A recent study suggests that the early Solar System was once toroidal, or doughnut-shaped, before flattening into a disk, according to scientists examining iron meteorites from the outer Solar System. This discovery, led by planetary scientist Bidong Zhang from the University of California Los Angeles, challenges traditional views and offers insights into the formation of planetary systems.

The research reveals that the initial distribution of dust and rocks in the Solar System had more in common with a doughnut than a pancake. This conclusion is drawn from the composition of iron meteorites rich in refractory metals like platinum and iridium, which are typically formed close to a star in very hot environments. Surprisingly, these meteorites originated from the outer Solar System, indicating that they must have formed near the Sun and migrated outward.

Zhang's team conducted modeling that showed such migration would be difficult if the protoplanetary disk were flat. Instead, a toroidal shape would have facilitated the movement of these metal-rich objects to the outer regions. This doughnut-like structure would later transition into a flat disk as the Solar System cooled and planets began to form.

The study suggests that once Jupiter formed, it likely created a gap in the disk that trapped the metals in the outer regions, preventing them from falling into the Sun. These metals were then incorporated into outer-disk asteroids, explaining why meteorites from this region, such as carbonaceous chondrites and carbonaceous-type iron meteorites, have higher iridium and platinum contents than those from the inner disk.

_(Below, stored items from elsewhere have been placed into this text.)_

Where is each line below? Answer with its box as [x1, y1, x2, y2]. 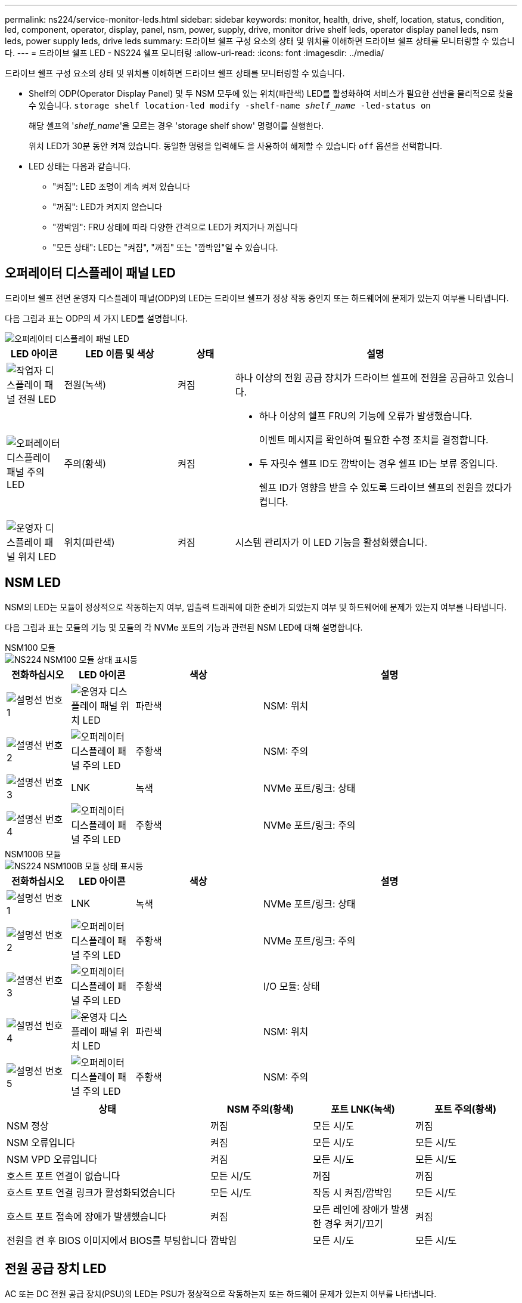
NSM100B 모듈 [5, 848, 61, 859]
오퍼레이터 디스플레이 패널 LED [5, 265, 176, 281]
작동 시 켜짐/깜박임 [313, 1186, 392, 1199]
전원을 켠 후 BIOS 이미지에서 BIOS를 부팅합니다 [7, 1234, 208, 1246]
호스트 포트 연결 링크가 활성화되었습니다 [7, 1186, 175, 1199]
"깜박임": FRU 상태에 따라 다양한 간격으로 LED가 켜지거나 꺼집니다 [52, 222, 298, 232]
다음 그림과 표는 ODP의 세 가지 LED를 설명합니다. [5, 313, 188, 323]
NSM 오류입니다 [7, 1136, 75, 1148]

"Once Jupiter formed, it very likely opened a physical gap that trapped the iridium and platinum metals in the outer disk and prevented them from falling into the Sun," Zhang explains. "These metals were later incorporated into asteroids that formed in the outer disk. This explains why meteorites formed in the outer disk have much higher iridium and platinum contents than their inner-disk peers."

This discovery not only provides new insights into the early formation of our Solar System but also offers valuable information for interpreting the development of other emerging planetary systems, helping to determine the sequence of their assembly.